The International Organisation for Migration (IOM) reported on Wednesday that over 60 people are feared dead after a migrant boat from Senegal was discovered off the coast of Cape Verde in the Atlantic Ocean. The number of fatalities is believed to be 63, while 38 people, including four children aged 12 to 16, have been saved from the fishing boat that departed from Senegal in July. 37 of those rescued were Senegalese while one was from Guinea-Bissau. IOM spokesperson Safa Msehli told AFP that emergency services have recovered the remains of seven people, while another 56 people are reportedly missing.

The long wooden fishing vessel was spotted in the Atlantic Ocean about 150 nautical miles from the Cape Verdean island of Sal on Monday, by a Spanish fishing boat, which then alerted Cape Verdean authorities. As per statements from survivors, Senegal's foreign ministry reported that the ship set sail from Senegal's fishing village of Fasse Boye on July 10 with 101 people on board. Initial reports indicated that the ship had sunk, but authorities later clarified that it had been discovered adrift by the Spanish fishing vessel Zillarri.

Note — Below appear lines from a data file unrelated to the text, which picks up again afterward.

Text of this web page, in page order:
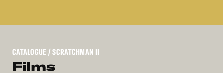
CATALOGUE / SCRATCHMAN II
Films
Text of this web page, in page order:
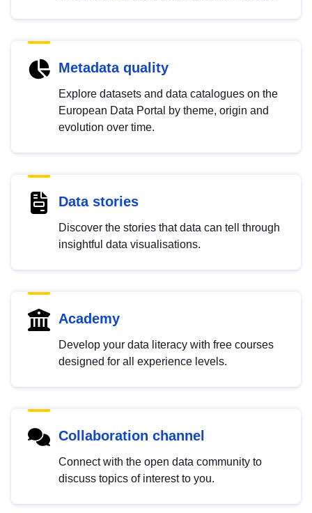
Metadata quality
Explore datasets and data catalogues on the
European Data Portal by theme, origin and
evolution over time.
Data stories
Discover the stories that data can tell through
insightful data visualisations.
Academy
Develop your data literacy with free courses
designed for all experience levels.
Collaboration channel
Connect with the open data community to
discuss topics of interest to you.
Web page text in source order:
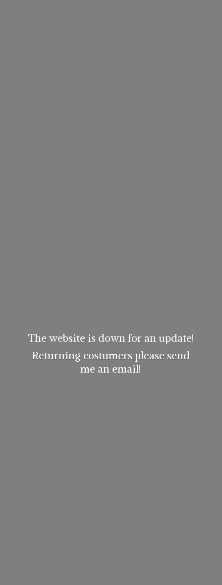
The website is down for an update!
Returning costumers please send
me an email!
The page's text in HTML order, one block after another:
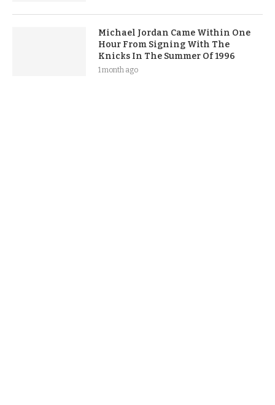
Michael Jordan Came Within One
Hour From Signing With The
Knicks In The Summer Of 1996
1 month ago
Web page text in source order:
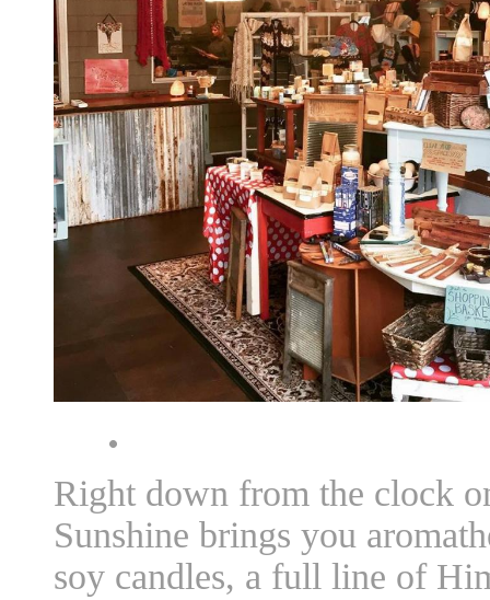
Right down from the clock
Sunshine brings you
soy candles, a full line of
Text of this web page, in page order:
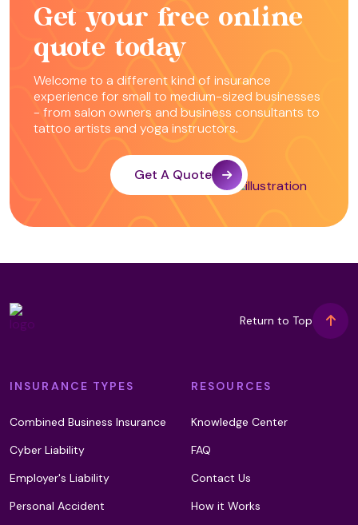
Get your free online
quote today
Welcome to a different kind of insurance
experience for small to medium-sized businesses
- from salon owners and business consultants to
tattoo artists and yoga instructors.
Get A Quote
Return to Top
INSURANCE TYPES
Combined Business Insurance
Cyber Liability
Employer's Liability
Personal Accident
RESOURCES
Knowledge Center
FAQ
Contact Us
How it Works
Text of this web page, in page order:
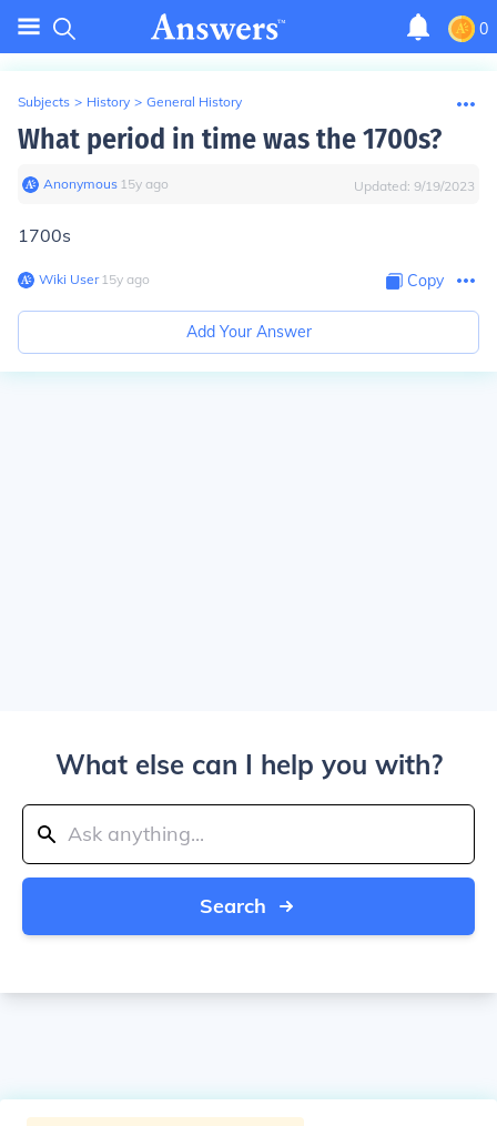
0
Subjects > History > General History
What period in time was the 1700s?
Anonymous∙ 15y ago Updated: 9/19/2023
1700s
Wiki User∙15y ago Copy
Add Your Answer
What else can I help you with?
Search
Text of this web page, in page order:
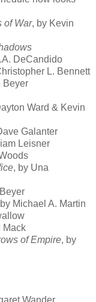
of War, by Kevin
DeCandido
L. Bennett
Beyer
Ward & Kevin
Galanter
Leisner
, by Una
Michael A. Martin
Mack
of Empire, by
Wander
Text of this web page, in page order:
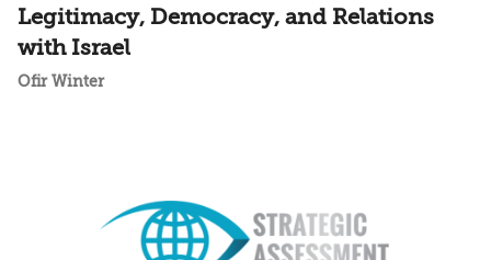
Legitimacy, Democracy, and Relations
with Israel
Ofir Winter
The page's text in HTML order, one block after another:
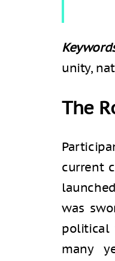
unity,
The
current
was
political
many
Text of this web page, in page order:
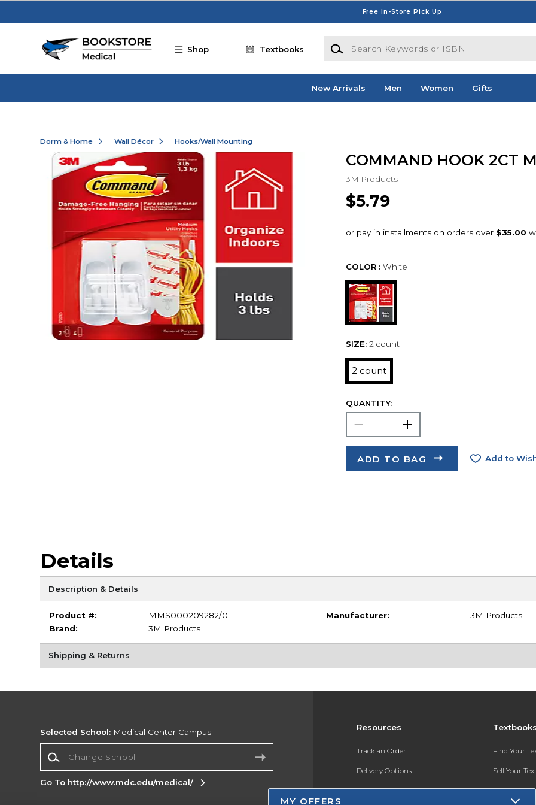
Free In-Store Pick Up
Shop Textbooks
Search Keywords or ISBN
New Arrivals Men Women Gifts
Dorm & Home Wall Décor Hooks/Wall Mounting
COMMAND HOOK 2CT
3M Products
$5.79
COLOR : White
SIZE: 2 count
2 count
QUANTITY:
ADD TO BAG Add to
Details
Description & Details
Product #:
MMS000209282/0
Brand:
3M Products
Manufacturer: 3M Products
Shipping & Returns
Resources
Track an Order
Delivery Options
Payments Accepted
Find Your
Sell Your
Textbook
Selected School: Medical Center Campus
Go To http://www.mdc.edu/medical/
MY OFFERS
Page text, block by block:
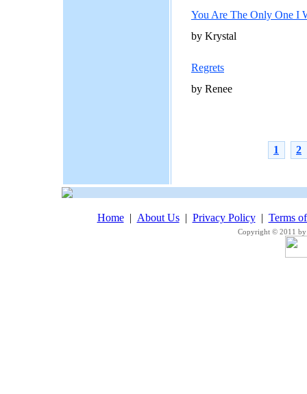
You Are The Only One I
by Krystal
Regrets
by Renee
1 2
Home| About Us| Privacy Policy| Terms
Copyright © 2011 by
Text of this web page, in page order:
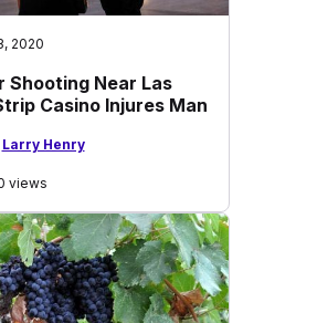
2020
Shooting Near Las
Casino Injures Man
Larry Henry
views
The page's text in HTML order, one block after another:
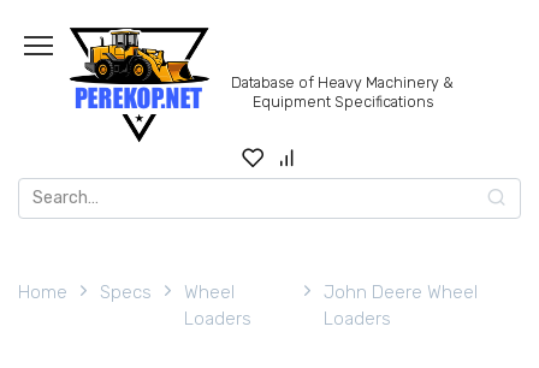
content
Database of Heavy Machinery &
Equipment Specifications
Search
for:
Home Specs
Wheel
Loaders
John Deere Wheel
Loaders
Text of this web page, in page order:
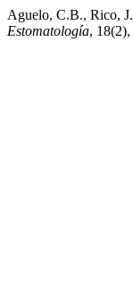
Aguelo, C.B., Rico,
Estomatología,
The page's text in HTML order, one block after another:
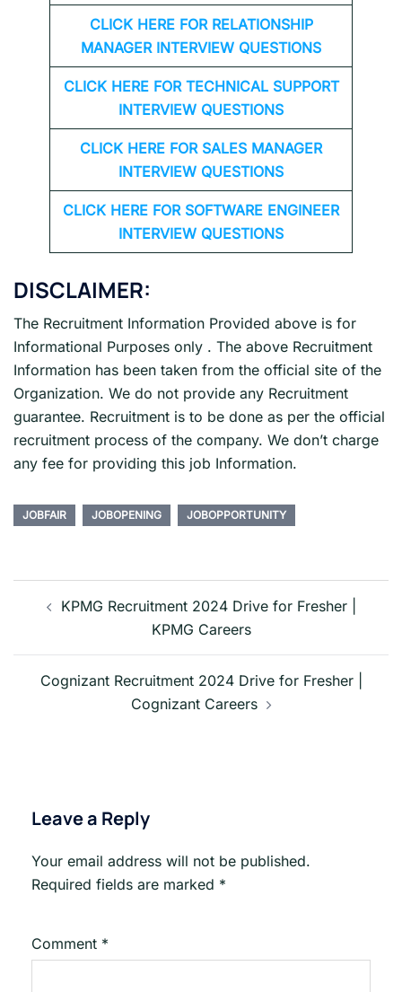
CLICK HERE FOR RELATIONSHIP
MANAGER INTERVIEW QUESTIONS
CLICK HERE FOR TECHNICAL SUPPORT
INTERVIEW QUESTIONS
CLICK HERE FOR SALES MANAGER
INTERVIEW QUESTIONS
CLICK HERE FOR SOFTWARE ENGINEER
INTERVIEW QUESTIONS
DISCLAIMER:
The Recruitment Information Provided above is for
Informational Purposes only . The above Recruitment
Information has been taken from the official site of the
Organization. We do not provide any Recruitment
guarantee. Recruitment is to be done as per the official
recruitment process of the company. We don’t charge
any fee for providing this job Information.
JOBFAIR JOBOPENING JOBOPPORTUNITY
Post
navigation
KPMG Recruitment 2024 Drive for Fresher |
KPMG Careers
Cognizant Recruitment 2024 Drive for Fresher |
Cognizant Careers
Leave a Reply
Your email address will not be published.
Required fields are marked *
Comment *
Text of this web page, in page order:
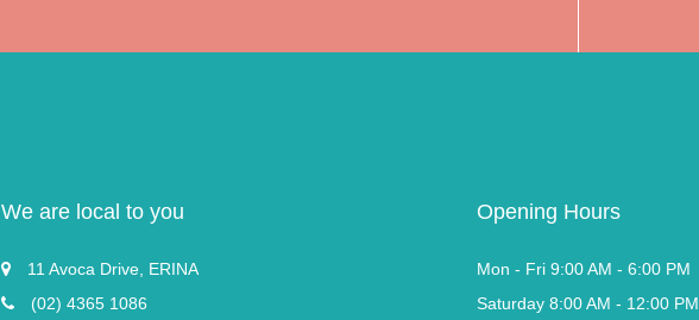
We are local to you
11 Avoca Drive, ERINA
(02) 4365 1086
Opening Hours
Mon - Fri 9:00 AM - 6:00 PM
Saturday 8:00 AM - 12:00 PM

Situated approximately 600 kilometres (around 350 miles) from the coastline, the Cape Verde islands are positioned along the maritime migration route leading to the Spanish Canary Islands, which serve as an entry point to the European Union. Summer is the busiest period for maritime migration routes. Among the unfortunate events this year was a shipwreck on August 9 near Tunisia's coastline, which resulted in 41 people being presumed dead after a large wave caused their boat to overturn. Similarly, on June 14th, a tragic incident unfolded off Greece's shore that involved a fishing boat from Libya that capsized. It led to approximately 600 migrants missing at sea.


Commonly used by African migrants attempting to reach Spain, the Atlantic migration route is one of the world's most dangerous routes. Despite that, thousands risk their lives every year, attempting to flee the rising instances of unemployment, violence, and political unrest in West Africa.